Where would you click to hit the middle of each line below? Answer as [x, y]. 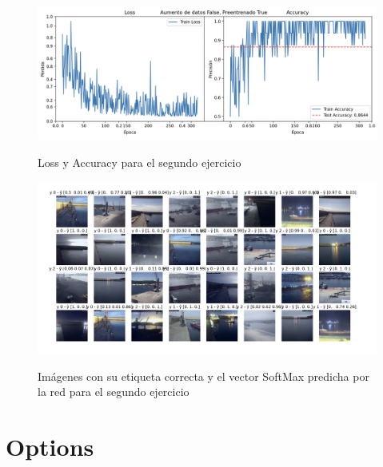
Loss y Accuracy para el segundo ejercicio [140, 162]
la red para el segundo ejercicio [114, 392]
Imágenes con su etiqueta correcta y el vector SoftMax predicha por [203, 376]
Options [50, 447]
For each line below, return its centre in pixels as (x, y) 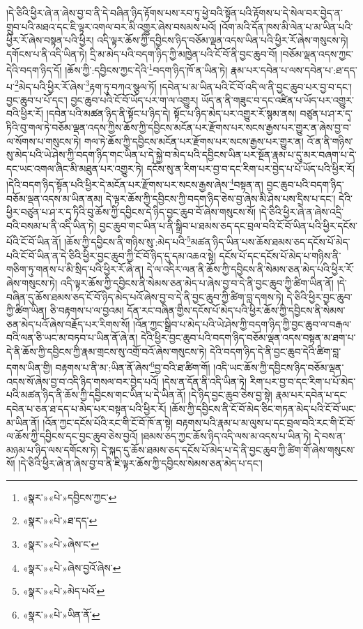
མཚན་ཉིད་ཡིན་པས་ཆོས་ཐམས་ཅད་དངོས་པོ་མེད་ (270, 242)
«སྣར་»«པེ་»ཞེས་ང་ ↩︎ (61, 544)
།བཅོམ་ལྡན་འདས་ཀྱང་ (317, 53)
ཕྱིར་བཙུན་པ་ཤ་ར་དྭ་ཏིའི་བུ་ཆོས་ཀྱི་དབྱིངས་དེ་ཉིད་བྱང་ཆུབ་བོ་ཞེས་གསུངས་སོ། (131, 212)
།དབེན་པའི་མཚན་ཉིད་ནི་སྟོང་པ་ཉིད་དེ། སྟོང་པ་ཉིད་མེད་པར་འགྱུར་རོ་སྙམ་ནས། (171, 113)
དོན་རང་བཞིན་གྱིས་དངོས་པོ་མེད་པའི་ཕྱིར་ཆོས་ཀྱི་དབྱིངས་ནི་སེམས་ (236, 310)
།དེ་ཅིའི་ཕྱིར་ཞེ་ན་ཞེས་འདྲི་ (301, 212)
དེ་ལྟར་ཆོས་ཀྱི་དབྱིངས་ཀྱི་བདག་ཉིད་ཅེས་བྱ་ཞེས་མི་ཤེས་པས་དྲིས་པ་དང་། (221, 198)
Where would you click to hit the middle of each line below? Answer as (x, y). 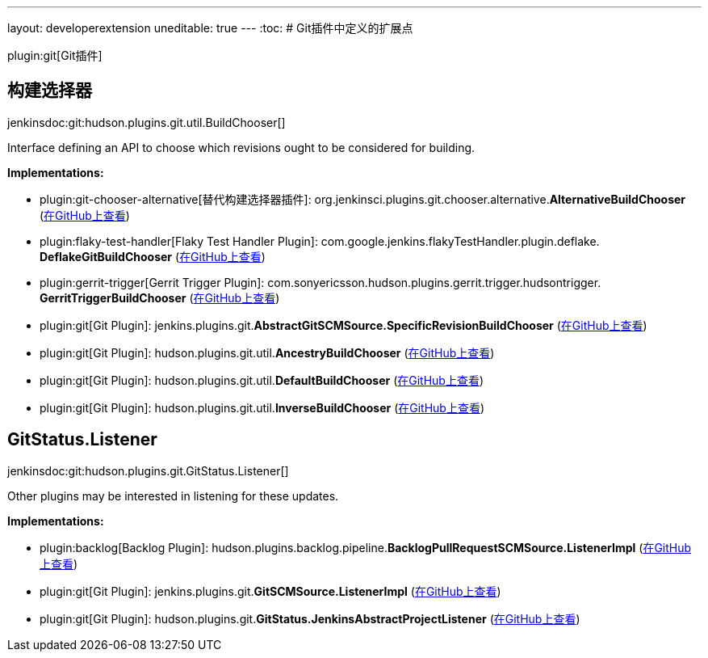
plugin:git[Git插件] (55, 55)
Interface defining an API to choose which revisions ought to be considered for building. (241, 147)
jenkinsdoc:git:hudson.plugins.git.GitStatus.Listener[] (148, 470)
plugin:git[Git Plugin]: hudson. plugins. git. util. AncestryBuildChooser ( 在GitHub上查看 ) (267, 352)
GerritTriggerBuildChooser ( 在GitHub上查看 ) (160, 297)
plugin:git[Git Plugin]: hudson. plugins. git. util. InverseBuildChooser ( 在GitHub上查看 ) (262, 407)
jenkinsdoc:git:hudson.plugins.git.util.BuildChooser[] (147, 122)
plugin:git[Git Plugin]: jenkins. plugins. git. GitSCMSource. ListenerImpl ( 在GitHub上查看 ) (270, 591)
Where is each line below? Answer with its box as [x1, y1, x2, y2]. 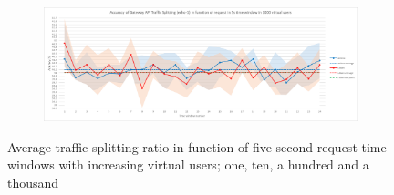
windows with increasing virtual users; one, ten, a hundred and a [7, 155, 369, 174]
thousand [7, 173, 59, 192]
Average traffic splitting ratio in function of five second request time [7, 137, 387, 156]
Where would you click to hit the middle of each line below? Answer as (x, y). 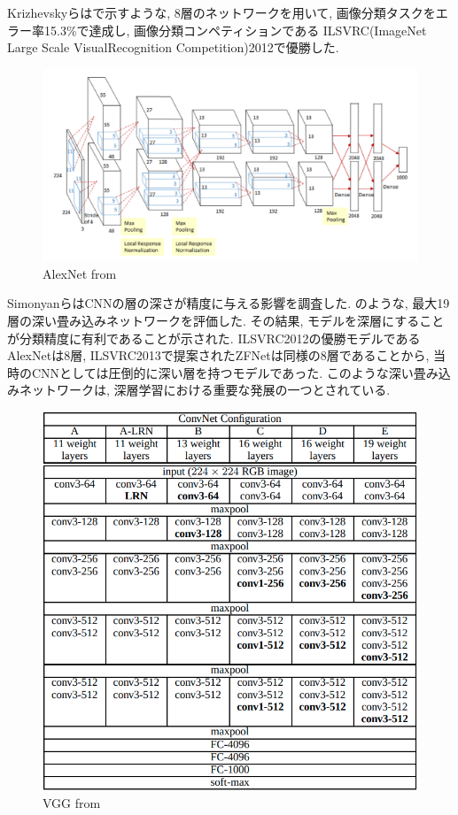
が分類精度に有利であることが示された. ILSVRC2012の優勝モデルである (214, 338)
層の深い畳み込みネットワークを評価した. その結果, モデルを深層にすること (226, 320)
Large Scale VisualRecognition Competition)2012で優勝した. (173, 47)
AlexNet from (80, 273)
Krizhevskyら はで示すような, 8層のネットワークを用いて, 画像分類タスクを (221, 12)
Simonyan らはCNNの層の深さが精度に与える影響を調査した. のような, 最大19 (229, 303)
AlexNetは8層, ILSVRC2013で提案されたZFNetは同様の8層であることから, (218, 355)
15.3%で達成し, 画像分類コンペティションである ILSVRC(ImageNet (235, 30)
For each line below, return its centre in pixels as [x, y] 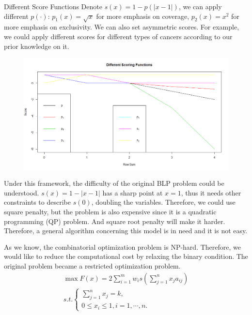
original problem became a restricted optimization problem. [92, 265]
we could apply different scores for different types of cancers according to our [118, 36]
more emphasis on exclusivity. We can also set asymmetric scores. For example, [122, 27]
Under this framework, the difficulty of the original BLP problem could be [114, 183]
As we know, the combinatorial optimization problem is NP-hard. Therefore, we [122, 247]
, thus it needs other [211, 192]
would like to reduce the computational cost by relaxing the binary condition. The [126, 256]
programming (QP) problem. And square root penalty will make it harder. [115, 221]
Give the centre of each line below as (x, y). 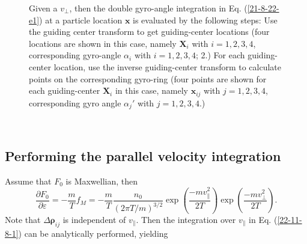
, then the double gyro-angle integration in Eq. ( (158, 8)
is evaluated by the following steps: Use (205, 20)
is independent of (94, 219)
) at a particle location (81, 20)
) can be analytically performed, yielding (93, 233)
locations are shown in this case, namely (103, 43)
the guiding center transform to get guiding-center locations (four (149, 32)
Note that (23, 219)
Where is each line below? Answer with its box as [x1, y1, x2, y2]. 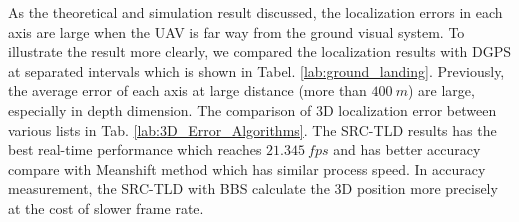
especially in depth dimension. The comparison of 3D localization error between [8, 99, 497, 120]
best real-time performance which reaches [8, 139, 262, 160]
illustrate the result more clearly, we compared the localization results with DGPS [8, 41, 512, 62]
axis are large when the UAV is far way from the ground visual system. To [8, 21, 465, 42]
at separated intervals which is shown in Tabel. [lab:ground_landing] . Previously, [8, 60, 505, 81]
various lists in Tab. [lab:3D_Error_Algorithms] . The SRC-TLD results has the [8, 119, 497, 140]
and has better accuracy [333, 139, 481, 160]
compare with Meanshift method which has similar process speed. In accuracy [8, 158, 486, 179]
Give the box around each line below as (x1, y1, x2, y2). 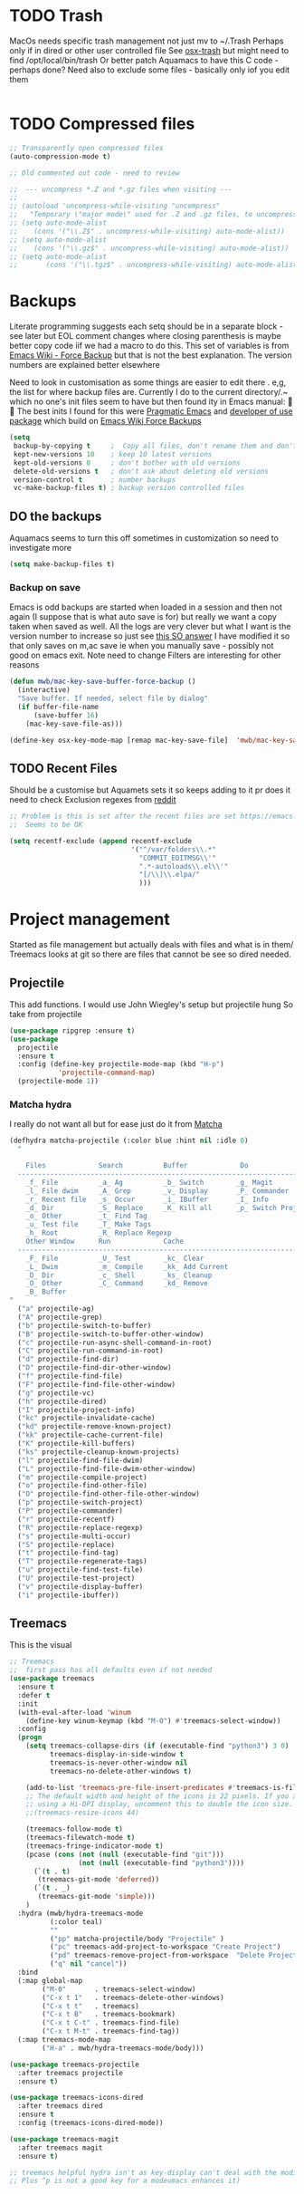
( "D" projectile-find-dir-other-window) (17, 1363, 172, 1372)
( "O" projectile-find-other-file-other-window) (17, 1489, 201, 1499)
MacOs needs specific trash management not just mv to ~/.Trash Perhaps (9, 35, 284, 46)
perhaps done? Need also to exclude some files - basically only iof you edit (9, 64, 290, 75)
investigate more (9, 543, 72, 553)
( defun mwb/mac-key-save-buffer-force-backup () (9, 677, 196, 687)
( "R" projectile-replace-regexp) (17, 1523, 144, 1532)
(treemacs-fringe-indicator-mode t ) (25, 1841, 165, 1851)
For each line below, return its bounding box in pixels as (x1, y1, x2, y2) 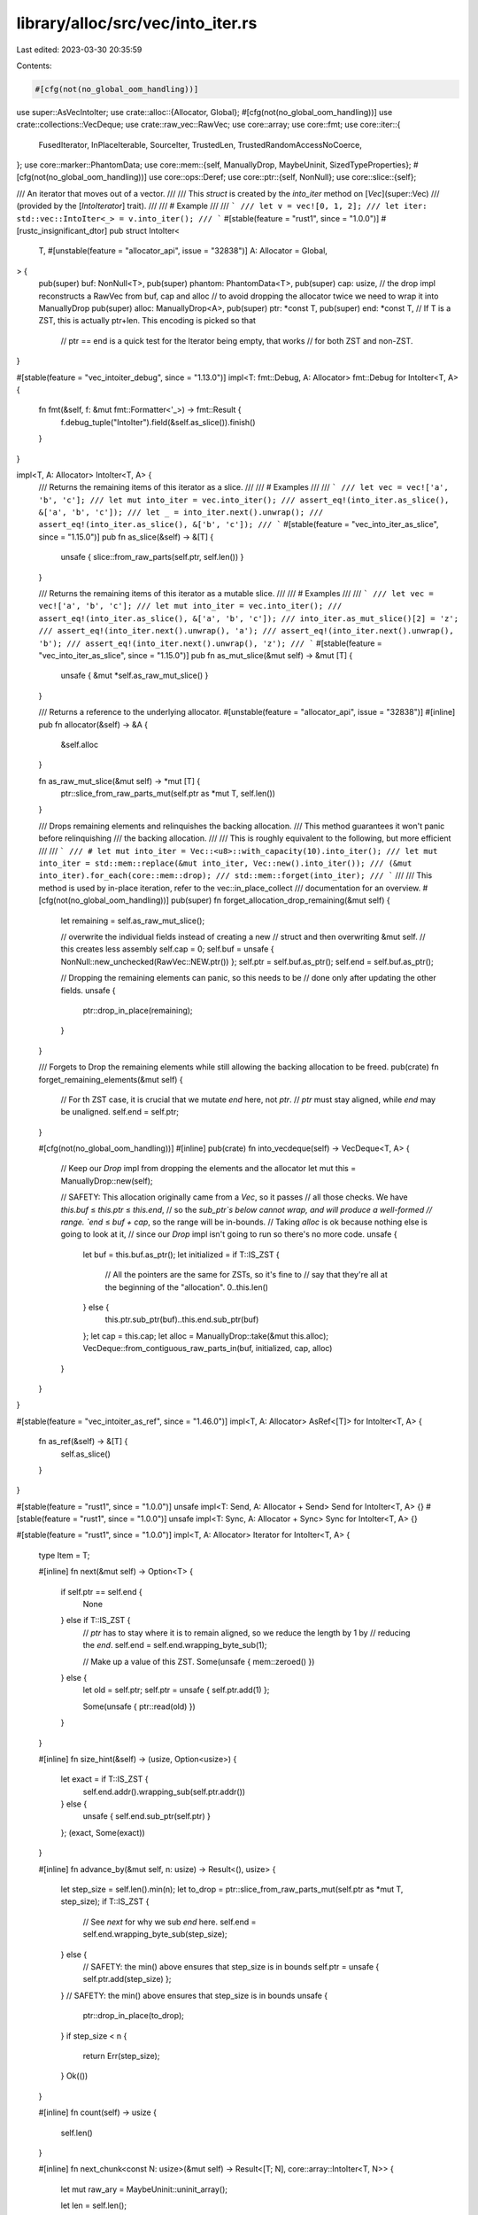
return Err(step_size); (82, 2050, 160, 2061)
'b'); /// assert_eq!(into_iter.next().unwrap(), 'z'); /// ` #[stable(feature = (38, 638, 382, 649)
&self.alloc (60, 739, 99, 750)
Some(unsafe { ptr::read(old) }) (82, 1701, 197, 1712)
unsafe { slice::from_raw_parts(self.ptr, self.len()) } (60, 552, 244, 563)
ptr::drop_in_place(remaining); (82, 1005, 194, 1015)
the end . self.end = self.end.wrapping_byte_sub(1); (82, 1640, 267, 1651)
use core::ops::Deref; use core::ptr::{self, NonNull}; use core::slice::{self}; (149, 172, 417, 183)
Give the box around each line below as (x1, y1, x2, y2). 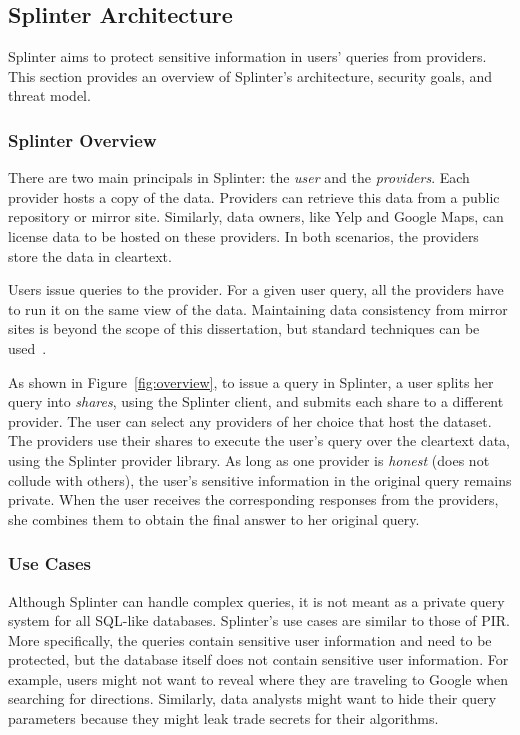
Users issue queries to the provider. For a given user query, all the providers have (8, 279, 504, 300)
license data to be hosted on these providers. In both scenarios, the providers (8, 225, 479, 246)
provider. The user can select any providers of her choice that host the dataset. (8, 410, 492, 431)
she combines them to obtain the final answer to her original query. (8, 508, 420, 529)
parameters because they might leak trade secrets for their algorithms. (8, 708, 439, 729)
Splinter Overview (8, 127, 157, 152)
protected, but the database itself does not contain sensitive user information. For (8, 649, 509, 670)
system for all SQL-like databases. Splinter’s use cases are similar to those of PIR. (8, 610, 510, 631)
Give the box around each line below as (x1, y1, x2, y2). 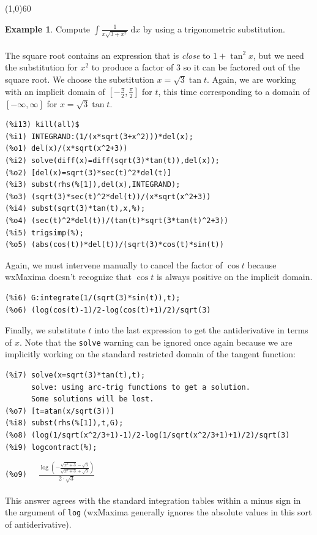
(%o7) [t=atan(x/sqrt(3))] (5, 406, 114, 415)
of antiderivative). (5, 518, 72, 531)
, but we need (253, 48, 304, 61)
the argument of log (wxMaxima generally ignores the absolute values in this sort (5, 506, 312, 518)
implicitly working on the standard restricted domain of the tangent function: (5, 347, 296, 360)
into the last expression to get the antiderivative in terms (94, 324, 308, 336)
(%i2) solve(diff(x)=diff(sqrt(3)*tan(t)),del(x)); (5, 156, 220, 165)
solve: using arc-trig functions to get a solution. (31, 382, 250, 392)
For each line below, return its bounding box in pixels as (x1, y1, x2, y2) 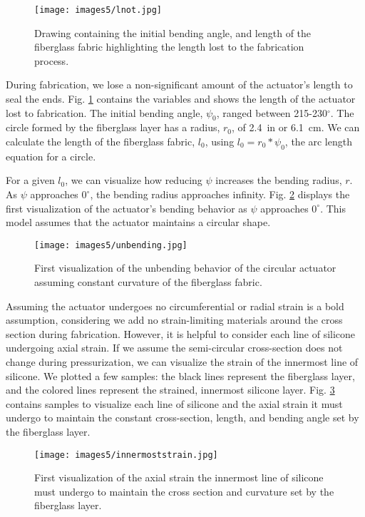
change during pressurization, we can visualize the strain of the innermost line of (6, 354, 359, 369)
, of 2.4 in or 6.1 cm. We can (232, 120, 360, 135)
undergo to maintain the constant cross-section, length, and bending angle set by (6, 410, 359, 425)
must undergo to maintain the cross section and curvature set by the (34, 483, 334, 498)
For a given (6, 173, 55, 188)
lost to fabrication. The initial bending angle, (6, 105, 203, 120)
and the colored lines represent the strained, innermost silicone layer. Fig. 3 (6, 382, 335, 397)
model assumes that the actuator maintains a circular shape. (6, 215, 271, 230)
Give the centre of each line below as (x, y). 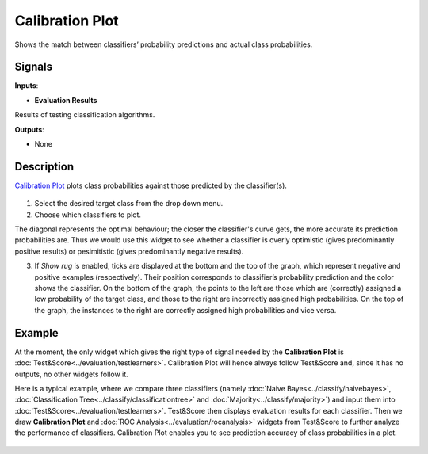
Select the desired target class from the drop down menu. (129, 204)
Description (44, 166)
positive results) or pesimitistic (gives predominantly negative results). (129, 251)
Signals (34, 67)
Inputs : (27, 86)
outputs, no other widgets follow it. (71, 374)
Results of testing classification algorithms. (85, 115)
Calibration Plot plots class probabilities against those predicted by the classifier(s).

▶ Assigned task
Check each line of the records for the word "plugins", and show the lines that contain it.

▶ Task result
jenkinsdoc:git:hudson.plugins.git.GitStatus.Listener[] (148, 470)
plugin:git[Git Plugin]: hudson. plugins. git. util. AncestryBuildChooser ( 在GitHub上查看 ) (267, 352)
plugin:git[Git Plugin]: hudson. plugins. git. util. InverseBuildChooser ( 在GitHub上查看 ) (262, 407)
jenkinsdoc:git:hudson.plugins.git.util.BuildChooser[] (147, 122)
plugin:git[Git Plugin]: jenkins. plugins. git. GitSCMSource. ListenerImpl ( 在GitHub上查看 ) (270, 591)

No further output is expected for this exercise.